Making this process even less attractive by penalizing the few successful drugs that make it through the system is a monumentally bad idea. CMS asked for public comments on the pending rules, so I submitted the following on behalf of the Bayh-Dole Coalition.

“Thank you for the opportunity to comment on the initial guidance for implementing the Medicare drug price negotiation provisions of the Inflation Reduction Act.

In considering how to proceed, it would be well to remember the adage: ‘First, do no harm.’  While the issue of making drugs more affordable is well outside the scope of the Bayh-Dole Coalition, one factor stood out to us as posing a very real danger to our ability to continue to lead the world in the creation of life saving therapies.  That is the idea that those who commercialize federally funded inventions have received some sort of advantage that should be used against them when negotiating drug prices.  This is a serious fallacy which can do irreparable harm to the most innovative system in the world. And NIH should know this better than most.

Before 1980, the government took inventions away from their creators.  When President Johnson asked the Comptroller General why no drugs were created from the billions of taxpayer dollars funding NIH research, the answer was that the incentives needed for the private sector to undertake the tremendous risk and expense of development had been destroyed.  That finding eventually led to the passage of the Bayh-Dole Act which restored the incentives of our patent system needed for effective public/private sector partnerships.  Those alliances make the United States the unquestioned leader in the life sciences.

While partnerships between our academic research institutions, federal laboratories and the private sector are critical, industry is assuming the risk. Those risks are particularly heavy on the small companies which drive innovation, especially when it comes to developing new drugs. The U.S. is the only country in the world where small companies routinely play crucial roles in creating breakthrough drugs.
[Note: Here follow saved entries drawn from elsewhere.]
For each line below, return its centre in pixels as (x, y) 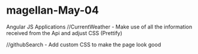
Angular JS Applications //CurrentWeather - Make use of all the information (99, 27)
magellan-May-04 (52, 10)
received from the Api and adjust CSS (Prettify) (64, 33)
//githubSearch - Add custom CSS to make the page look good (84, 45)
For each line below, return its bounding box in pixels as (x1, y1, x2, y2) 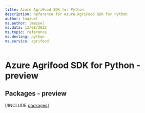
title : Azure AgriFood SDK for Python (5, 7, 84, 12)
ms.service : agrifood (5, 39, 49, 44)
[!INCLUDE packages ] (5, 102, 49, 108)
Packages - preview (5, 90, 67, 98)
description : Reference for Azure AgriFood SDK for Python (5, 12, 128, 17)
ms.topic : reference (5, 30, 47, 35)
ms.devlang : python (5, 35, 45, 39)
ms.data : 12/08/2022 (5, 25, 47, 30)
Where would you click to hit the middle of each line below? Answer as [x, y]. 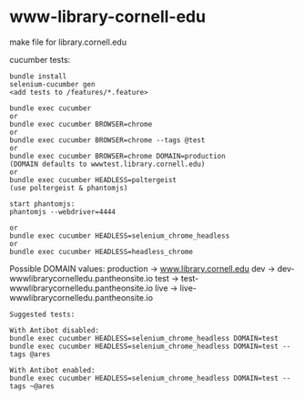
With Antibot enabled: [52, 370]
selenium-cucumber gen [52, 84]
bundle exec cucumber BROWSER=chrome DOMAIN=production [117, 156]
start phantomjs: [42, 204]
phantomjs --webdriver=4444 [63, 211]
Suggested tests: [42, 314]
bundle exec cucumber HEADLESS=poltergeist [93, 179]
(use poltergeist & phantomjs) [69, 188]
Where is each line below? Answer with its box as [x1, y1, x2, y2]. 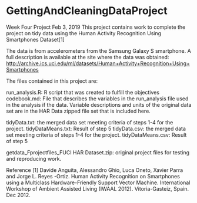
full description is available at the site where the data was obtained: [6, 53, 169, 60]
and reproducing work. [6, 155, 62, 162]
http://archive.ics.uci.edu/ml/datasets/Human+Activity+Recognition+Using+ [6, 60, 190, 67]
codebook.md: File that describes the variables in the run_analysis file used [6, 95, 189, 102]
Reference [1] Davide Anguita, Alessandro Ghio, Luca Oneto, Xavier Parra [6, 166, 183, 174]
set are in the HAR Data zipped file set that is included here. [6, 107, 151, 114]
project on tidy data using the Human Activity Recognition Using [6, 29, 162, 36]
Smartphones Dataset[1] [6, 36, 65, 43]
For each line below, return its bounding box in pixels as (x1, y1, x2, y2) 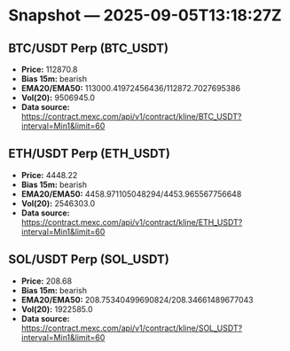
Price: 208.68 (20, 276, 73, 286)
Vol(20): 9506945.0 (20, 92, 95, 103)
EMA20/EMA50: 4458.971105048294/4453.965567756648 (20, 188, 242, 199)
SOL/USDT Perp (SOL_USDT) (8, 252, 169, 267)
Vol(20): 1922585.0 (20, 303, 94, 315)
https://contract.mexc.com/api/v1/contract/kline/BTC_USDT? (20, 112, 242, 121)
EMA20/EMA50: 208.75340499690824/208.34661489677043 (20, 294, 254, 305)
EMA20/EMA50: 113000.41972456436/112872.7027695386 (20, 83, 241, 93)
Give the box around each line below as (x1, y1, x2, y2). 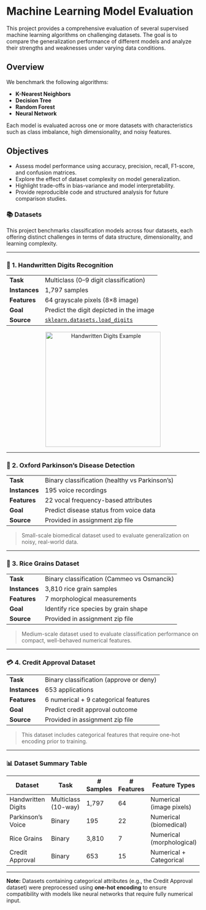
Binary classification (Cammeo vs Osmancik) (45, 574, 175, 583)
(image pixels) (150, 803, 192, 811)
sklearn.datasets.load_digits (45, 317, 133, 323)
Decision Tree (15, 96, 52, 104)
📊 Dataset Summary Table (6, 759, 88, 768)
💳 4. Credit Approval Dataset (6, 658, 96, 666)
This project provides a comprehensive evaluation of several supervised (6, 25, 189, 32)
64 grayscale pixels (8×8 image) (45, 296, 139, 304)
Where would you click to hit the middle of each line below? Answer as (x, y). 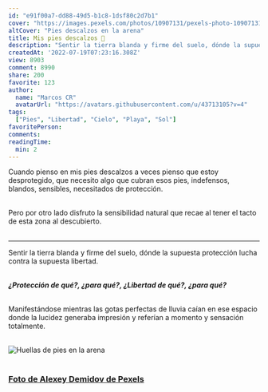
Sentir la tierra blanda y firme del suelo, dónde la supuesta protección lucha (133, 253)
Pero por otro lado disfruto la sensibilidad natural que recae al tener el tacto (132, 213)
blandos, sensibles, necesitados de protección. (86, 189)
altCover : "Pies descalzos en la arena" (77, 30)
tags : (17, 113)
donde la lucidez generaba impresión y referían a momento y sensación (126, 318)
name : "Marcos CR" (46, 97)
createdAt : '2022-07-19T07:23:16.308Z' (75, 53)
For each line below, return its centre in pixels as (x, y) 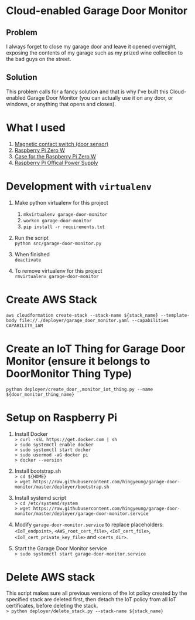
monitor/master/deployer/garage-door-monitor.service (81, 514)
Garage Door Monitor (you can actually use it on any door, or (100, 97)
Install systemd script (40, 497)
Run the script (31, 238)
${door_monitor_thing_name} (40, 394)
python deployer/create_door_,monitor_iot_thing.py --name (80, 389)
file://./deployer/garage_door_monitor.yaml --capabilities (94, 320)
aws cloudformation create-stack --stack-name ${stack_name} (82, 315)
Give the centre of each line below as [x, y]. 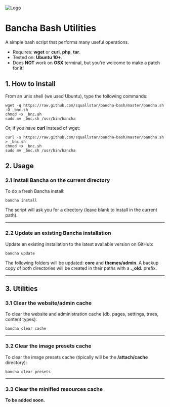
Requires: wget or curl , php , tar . [47, 52]
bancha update [20, 253]
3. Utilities [22, 289]
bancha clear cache [26, 329]
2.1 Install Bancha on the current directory [58, 180]
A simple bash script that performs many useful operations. [67, 42]
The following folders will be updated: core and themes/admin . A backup [82, 263]
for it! [18, 68]
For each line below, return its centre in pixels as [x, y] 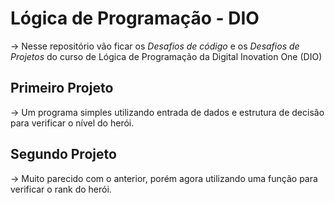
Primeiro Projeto [62, 88]
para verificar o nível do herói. [72, 123]
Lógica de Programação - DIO [135, 18]
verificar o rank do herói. [61, 189]
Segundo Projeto [63, 154]
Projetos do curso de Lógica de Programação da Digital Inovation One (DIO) [166, 56]
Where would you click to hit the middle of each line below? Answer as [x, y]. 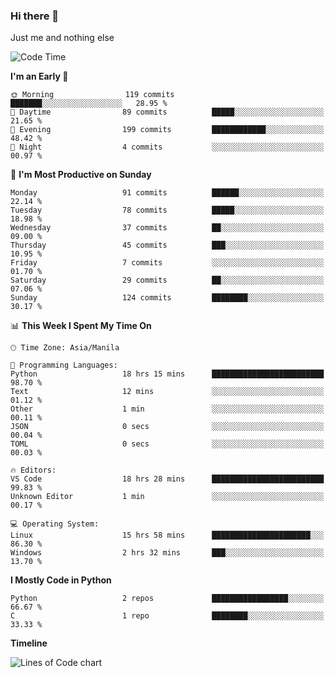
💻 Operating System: [55, 524]
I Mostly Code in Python [61, 580]
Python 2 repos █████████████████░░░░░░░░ [167, 599]
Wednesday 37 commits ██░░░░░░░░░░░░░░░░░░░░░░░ [167, 228]
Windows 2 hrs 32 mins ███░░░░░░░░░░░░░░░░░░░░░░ [167, 553]
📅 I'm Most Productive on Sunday [81, 175]
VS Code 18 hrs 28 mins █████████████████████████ [167, 479]
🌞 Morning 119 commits [92, 95]
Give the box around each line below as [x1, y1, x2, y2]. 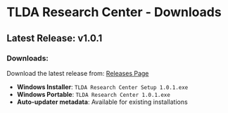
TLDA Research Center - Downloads [6, 4, 222, 20]
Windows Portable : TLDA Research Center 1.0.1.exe [16, 90, 170, 98]
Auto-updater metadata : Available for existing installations [16, 98, 188, 106]
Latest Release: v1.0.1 [6, 32, 103, 44]
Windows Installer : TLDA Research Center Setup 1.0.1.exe [16, 82, 189, 91]
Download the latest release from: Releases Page [6, 69, 149, 77]
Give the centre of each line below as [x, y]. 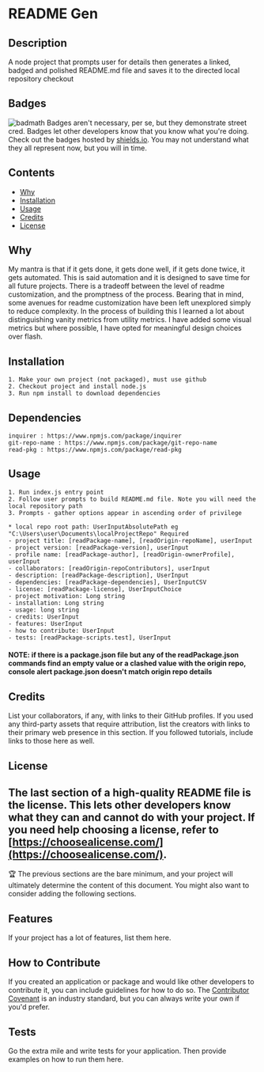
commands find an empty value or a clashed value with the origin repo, [127, 663]
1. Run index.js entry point [56, 492]
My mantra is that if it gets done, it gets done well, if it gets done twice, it [126, 269]
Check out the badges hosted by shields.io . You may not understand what [128, 139]
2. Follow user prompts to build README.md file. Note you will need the [132, 499]
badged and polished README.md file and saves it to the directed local [124, 70]
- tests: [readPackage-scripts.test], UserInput [90, 638]
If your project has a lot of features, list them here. [90, 938]
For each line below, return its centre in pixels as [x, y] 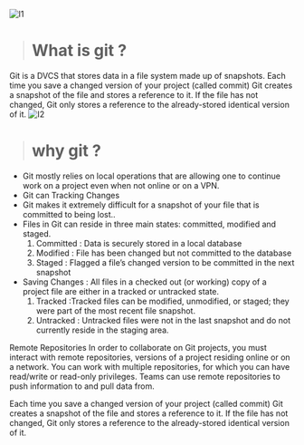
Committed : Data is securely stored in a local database [139, 243]
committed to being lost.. [69, 214]
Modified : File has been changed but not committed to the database [164, 253]
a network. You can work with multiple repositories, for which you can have [150, 366]
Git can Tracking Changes [71, 195]
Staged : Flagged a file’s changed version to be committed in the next [165, 262]
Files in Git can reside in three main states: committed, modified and [149, 224]
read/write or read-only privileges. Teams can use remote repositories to [145, 376]
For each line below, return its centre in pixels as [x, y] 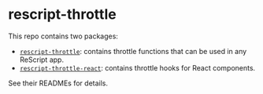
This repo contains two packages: [63, 36]
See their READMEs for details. [58, 83]
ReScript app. [42, 60]
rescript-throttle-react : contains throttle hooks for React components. [137, 67]
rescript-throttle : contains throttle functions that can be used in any [133, 51]
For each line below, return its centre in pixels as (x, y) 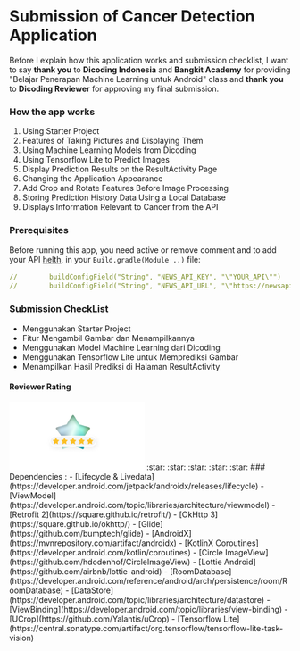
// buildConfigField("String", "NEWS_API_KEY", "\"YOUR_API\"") (145, 277)
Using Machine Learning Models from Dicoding (109, 150)
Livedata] (137, 476)
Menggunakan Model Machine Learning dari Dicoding (121, 347)
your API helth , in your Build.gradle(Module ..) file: (105, 259)
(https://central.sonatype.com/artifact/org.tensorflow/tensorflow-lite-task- (146, 628)
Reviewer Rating (40, 387)
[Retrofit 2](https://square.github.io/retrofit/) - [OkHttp (109, 514)
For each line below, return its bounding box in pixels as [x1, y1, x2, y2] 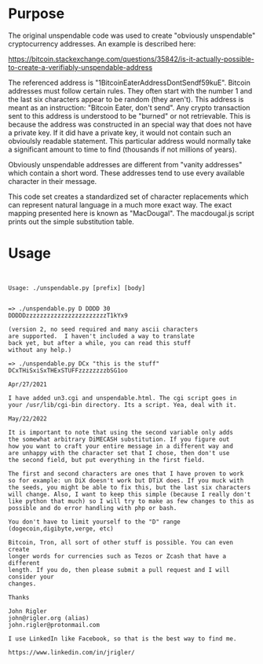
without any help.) [8, 346, 72, 354]
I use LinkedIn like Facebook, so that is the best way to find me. [8, 634, 237, 643]
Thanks [8, 593, 30, 601]
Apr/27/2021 [8, 380, 47, 388]
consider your [8, 573, 55, 581]
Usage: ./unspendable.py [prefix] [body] [8, 284, 146, 292]
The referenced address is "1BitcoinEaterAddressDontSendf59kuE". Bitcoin [8, 78, 251, 87]
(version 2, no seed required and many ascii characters [8, 325, 199, 333]
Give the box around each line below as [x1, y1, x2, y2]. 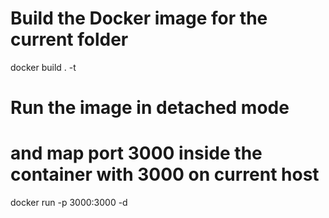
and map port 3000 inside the [10, 142, 263, 165]
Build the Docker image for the [10, 7, 268, 30]
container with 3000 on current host [10, 163, 320, 186]
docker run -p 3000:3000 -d [10, 197, 128, 209]
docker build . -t [10, 61, 77, 73]
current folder [10, 28, 129, 51]
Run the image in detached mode [10, 97, 290, 119]
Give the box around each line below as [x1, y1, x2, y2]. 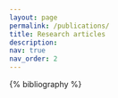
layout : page [9, 12, 58, 22]
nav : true [9, 46, 46, 55]
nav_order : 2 [9, 54, 58, 63]
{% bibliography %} [9, 79, 82, 89]
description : [9, 37, 58, 47]
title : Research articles [9, 29, 105, 38]
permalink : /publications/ [9, 21, 110, 30]
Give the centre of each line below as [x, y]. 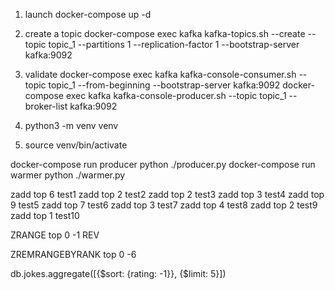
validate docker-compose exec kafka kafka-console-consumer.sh [160, 74]
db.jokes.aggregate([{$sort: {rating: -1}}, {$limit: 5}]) [118, 273]
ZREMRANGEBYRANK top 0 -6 [73, 254]
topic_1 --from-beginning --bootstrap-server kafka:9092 [164, 85]
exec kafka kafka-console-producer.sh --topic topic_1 [176, 95]
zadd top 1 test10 [45, 215]
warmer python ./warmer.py [68, 175]
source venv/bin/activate [76, 145]
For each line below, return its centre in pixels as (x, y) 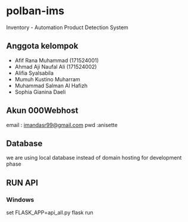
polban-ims (35, 11)
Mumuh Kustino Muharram (47, 79)
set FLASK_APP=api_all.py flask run (50, 213)
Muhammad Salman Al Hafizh (51, 85)
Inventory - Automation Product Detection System (68, 27)
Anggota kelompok (42, 46)
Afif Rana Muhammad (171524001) (57, 60)
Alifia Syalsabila (34, 73)
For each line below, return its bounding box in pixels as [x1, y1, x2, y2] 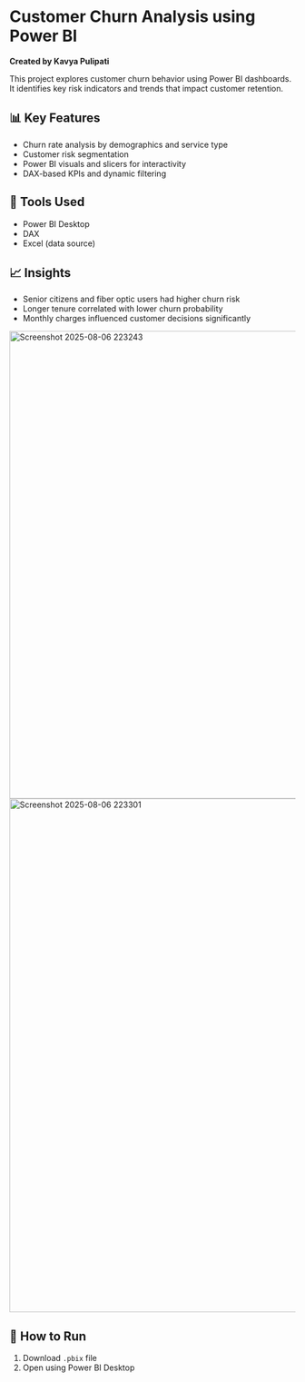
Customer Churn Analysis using [9, 6, 256, 27]
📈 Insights [9, 265, 72, 281]
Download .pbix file [22, 1353, 97, 1364]
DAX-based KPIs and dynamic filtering [22, 168, 166, 179]
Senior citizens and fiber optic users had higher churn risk [22, 293, 241, 305]
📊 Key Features [9, 111, 101, 126]
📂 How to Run [9, 1328, 87, 1344]
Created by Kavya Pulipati [9, 55, 110, 66]
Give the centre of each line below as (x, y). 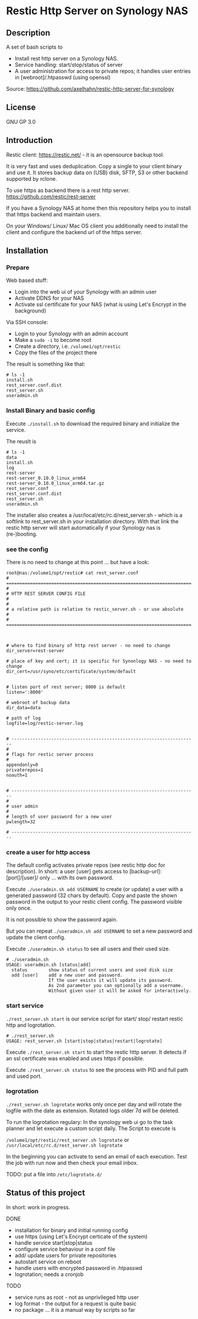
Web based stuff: (27, 280)
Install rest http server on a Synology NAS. (66, 58)
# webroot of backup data (38, 702)
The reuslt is (21, 441)
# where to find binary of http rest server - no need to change (88, 645)
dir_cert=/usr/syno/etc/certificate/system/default (71, 671)
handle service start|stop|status (53, 1243)
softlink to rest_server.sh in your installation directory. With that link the (92, 521)
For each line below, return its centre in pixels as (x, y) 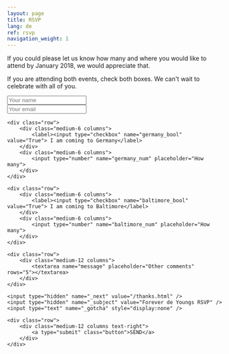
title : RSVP (24, 20)
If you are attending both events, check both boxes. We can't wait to (104, 79)
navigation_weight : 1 (38, 39)
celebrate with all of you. (42, 86)
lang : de (20, 26)
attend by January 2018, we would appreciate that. (79, 66)
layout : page (26, 13)
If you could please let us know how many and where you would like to (107, 58)
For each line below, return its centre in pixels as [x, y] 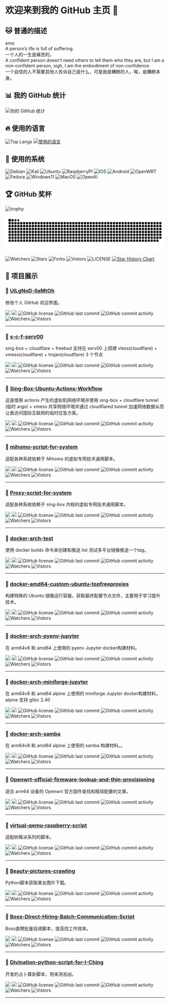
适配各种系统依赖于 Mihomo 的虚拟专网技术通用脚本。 [61, 459]
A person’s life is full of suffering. [40, 48]
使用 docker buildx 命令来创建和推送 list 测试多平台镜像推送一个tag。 [77, 550]
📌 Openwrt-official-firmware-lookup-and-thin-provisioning [80, 779]
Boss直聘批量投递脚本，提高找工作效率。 [48, 928]
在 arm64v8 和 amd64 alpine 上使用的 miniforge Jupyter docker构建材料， [83, 694]
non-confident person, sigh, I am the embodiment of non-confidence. [78, 66]
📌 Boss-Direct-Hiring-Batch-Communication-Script [70, 917]
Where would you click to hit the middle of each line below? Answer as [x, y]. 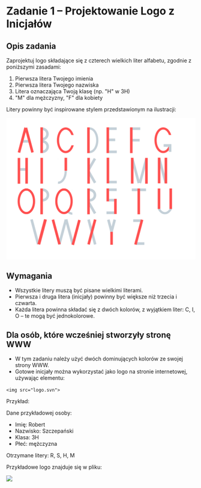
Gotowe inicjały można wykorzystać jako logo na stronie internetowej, [101, 372]
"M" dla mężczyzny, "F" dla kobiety [59, 98]
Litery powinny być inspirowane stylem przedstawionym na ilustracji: [91, 109]
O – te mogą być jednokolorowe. [55, 316]
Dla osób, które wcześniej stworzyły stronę [88, 335]
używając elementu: [40, 378]
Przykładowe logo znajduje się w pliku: [54, 467]
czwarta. [26, 303]
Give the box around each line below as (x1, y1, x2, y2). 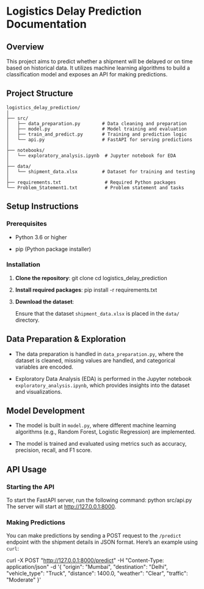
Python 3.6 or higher (15, 233, 67, 240)
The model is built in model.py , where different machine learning (15, 422, 177, 429)
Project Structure (6, 89, 73, 99)
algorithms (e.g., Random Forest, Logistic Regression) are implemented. (15, 428, 196, 436)
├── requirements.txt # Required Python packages (6, 179, 176, 186)
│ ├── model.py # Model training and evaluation (6, 126, 188, 132)
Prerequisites (6, 220, 47, 228)
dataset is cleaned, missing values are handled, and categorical (15, 356, 175, 364)
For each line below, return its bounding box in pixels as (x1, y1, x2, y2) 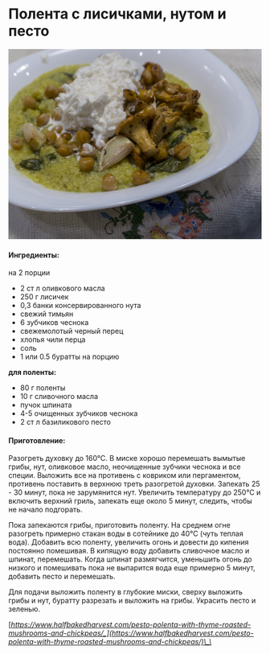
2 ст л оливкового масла (19, 283, 106, 294)
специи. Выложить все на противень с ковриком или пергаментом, (8, 471, 241, 480)
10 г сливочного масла (19, 392, 99, 401)
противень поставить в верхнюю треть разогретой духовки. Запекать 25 (8, 479, 260, 489)
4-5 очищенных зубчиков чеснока (19, 409, 138, 418)
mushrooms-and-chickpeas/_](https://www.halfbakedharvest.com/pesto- (8, 628, 255, 638)
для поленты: (8, 368, 56, 377)
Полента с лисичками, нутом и (8, 5, 227, 23)
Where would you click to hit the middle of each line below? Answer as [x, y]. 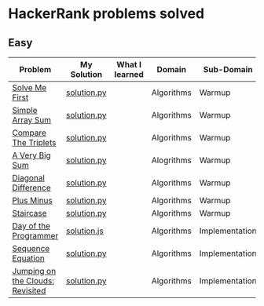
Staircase [29, 213]
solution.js [84, 231]
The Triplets [34, 142]
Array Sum [32, 120]
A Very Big [31, 155]
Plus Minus [32, 200]
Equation [29, 258]
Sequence [31, 248]
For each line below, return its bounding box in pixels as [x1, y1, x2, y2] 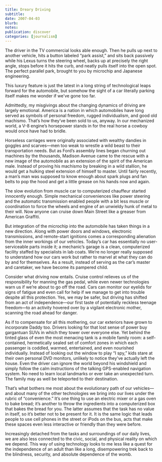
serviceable [5, 243, 29, 250]
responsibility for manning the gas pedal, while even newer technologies [5, 279, 149, 285]
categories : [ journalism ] [5, 34, 57, 39]
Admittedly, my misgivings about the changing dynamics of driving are [5, 102, 146, 108]
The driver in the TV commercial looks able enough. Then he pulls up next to [5, 47, 158, 53]
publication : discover [5, 30, 51, 34]
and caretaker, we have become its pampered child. [5, 264, 108, 270]
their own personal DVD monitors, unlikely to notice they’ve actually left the [5, 355, 155, 361]
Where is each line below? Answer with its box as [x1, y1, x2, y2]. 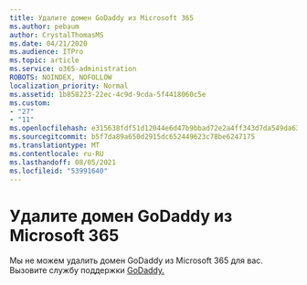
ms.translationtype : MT [9, 141, 101, 150]
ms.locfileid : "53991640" [9, 166, 108, 175]
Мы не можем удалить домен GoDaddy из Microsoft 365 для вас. [9, 255, 263, 266]
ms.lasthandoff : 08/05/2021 [9, 157, 117, 167]
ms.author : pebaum [9, 22, 79, 31]
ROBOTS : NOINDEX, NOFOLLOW [9, 73, 112, 82]
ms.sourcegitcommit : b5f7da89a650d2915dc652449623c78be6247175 [9, 132, 256, 142]
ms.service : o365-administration [9, 65, 137, 74]
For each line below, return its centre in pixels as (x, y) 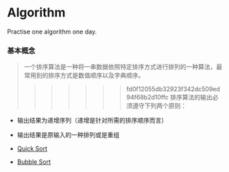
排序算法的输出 (191, 97)
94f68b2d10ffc (148, 97)
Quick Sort (32, 149)
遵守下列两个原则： (160, 106)
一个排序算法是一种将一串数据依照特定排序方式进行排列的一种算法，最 (123, 67)
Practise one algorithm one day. (52, 32)
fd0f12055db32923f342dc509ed (173, 89)
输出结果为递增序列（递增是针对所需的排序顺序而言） (92, 121)
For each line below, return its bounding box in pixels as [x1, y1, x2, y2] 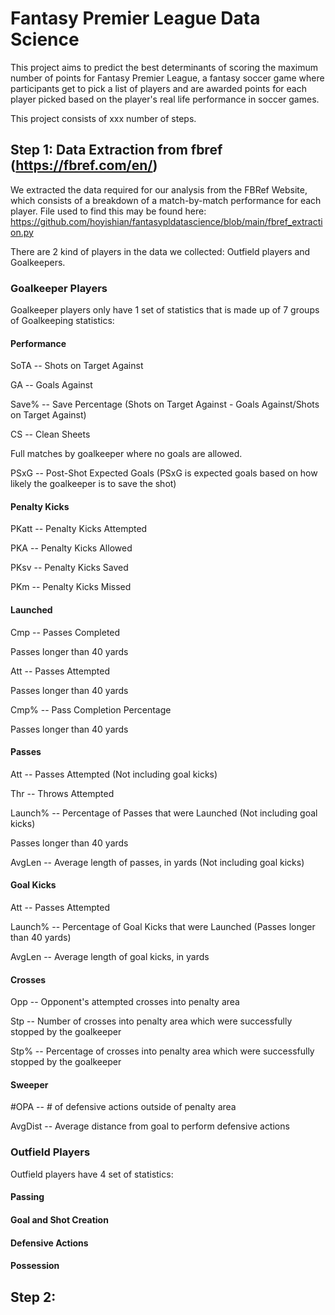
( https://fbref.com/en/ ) [10, 157, 158, 174]
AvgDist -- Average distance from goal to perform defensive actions [10, 1120, 290, 1132]
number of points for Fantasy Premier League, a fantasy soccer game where [10, 72, 325, 84]
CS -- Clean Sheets [10, 428, 91, 441]
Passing [10, 1191, 45, 1203]
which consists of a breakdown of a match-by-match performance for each [10, 194, 322, 206]
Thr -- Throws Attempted [10, 787, 115, 799]
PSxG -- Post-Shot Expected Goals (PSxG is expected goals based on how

Despite the tremendous successes of our system, those who want to return us to the pre-Bayh-Dole era claim that the government is “derisking” inventions it helps to create, giving developers an unfair advantage.  That is demonstrably false.

Government discoveries are embryonic, more like ideas than products. That is particularly true for developing new drugs. A new study, “The Relative Contributions of NIH and Private Sector Funding to the Approvals of New Biopharmaceuticals”  examined the investment of NIH and industry in 18 FDA approved therapies which cited NIH supported inventions. NIH provided $0.670 billion in funding against $44.3 billion industry dollars.  And even that can be misleading as the vast majority of new therapies fail in the development pipeline. Industry eats those costs.

The other fallacy is that companies are lined up to partner with NIH or academic research centers.  As those running your programs will attest, most times it is very difficult to find even one company willing to assume the burden of taking a government funded invention to market. That’s particularly true for drug development because of the enormous costs, decades of research required and uncertainties in obtaining FDA approval. No company gets an “express lane” because they are working on a government supported invention.

One of America’s key advantages over our foreign competitors is that our system provides the authorities and incentives for entrepreneurial companies to develop government funded inventions. That makes federal programs more effective at no cost to taxpayers. Companies assume this burden knowing the odds are stacked against them.  If we want to continue to be the innovation wonder of the world and the source of new drugs and other therapies, the last thing we should do is make those burdens even heavier.

For these reasons, I urge you not to use the fact that a company beat the odds and made it across the finish line against them in negotiating Medicare drug prices.  Any benefits in short term price reduction will be massively off set by those walking away from working with NIH and our research universities in the future.

That’s a price we simply cannot afford to pay.”